Work request: Leaving the pictures aside, restate all of the data exactly.

Data to use:
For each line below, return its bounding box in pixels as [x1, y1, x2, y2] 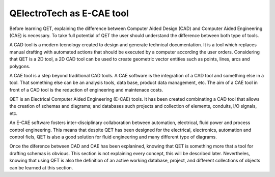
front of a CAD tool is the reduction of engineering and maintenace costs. [9, 86, 163, 93]
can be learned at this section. [9, 164, 73, 170]
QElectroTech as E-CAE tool [9, 8, 129, 19]
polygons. [9, 63, 31, 69]
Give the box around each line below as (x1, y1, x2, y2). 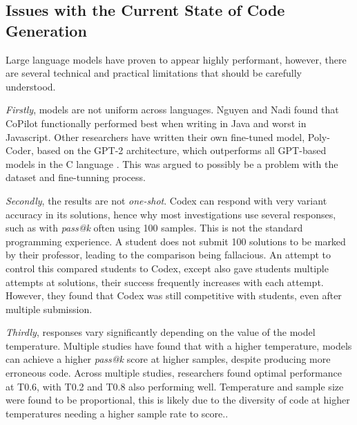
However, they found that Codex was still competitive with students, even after (6, 288, 342, 303)
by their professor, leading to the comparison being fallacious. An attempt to (6, 247, 331, 262)
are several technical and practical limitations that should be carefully (6, 66, 302, 80)
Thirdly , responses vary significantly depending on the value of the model (6, 325, 316, 339)
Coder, (6, 143, 34, 158)
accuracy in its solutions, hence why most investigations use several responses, (6, 207, 336, 221)
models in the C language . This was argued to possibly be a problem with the (6, 156, 338, 171)
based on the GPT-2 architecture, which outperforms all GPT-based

Solved exercise:
For each line below, return its bounding box in pixels as [x1, y1, x2, y2] 
front of a CAD tool is the reduction of engineering and maintenace costs. [9, 86, 163, 93]
can be learned at this section. [9, 164, 73, 170]
QElectroTech as E-CAE tool [9, 8, 129, 19]
polygons. [9, 63, 31, 69]
Give the box around each line below as (x1, y1, x2, y2). 
However, they found that Codex was still competitive with students, even after (6, 288, 342, 303)
by their professor, leading to the comparison being fallacious. An attempt to (6, 247, 331, 262)
are several technical and practical limitations that should be carefully (6, 66, 302, 80)
Thirdly , responses vary significantly depending on the value of the model (6, 325, 316, 339)
Coder, (6, 143, 34, 158)
accuracy in its solutions, hence why most investigations use several responses, (6, 207, 336, 221)
models in the C language . This was argued to possibly be a problem with the (6, 156, 338, 171)
based on the GPT-2 architecture, which outperforms all GPT-based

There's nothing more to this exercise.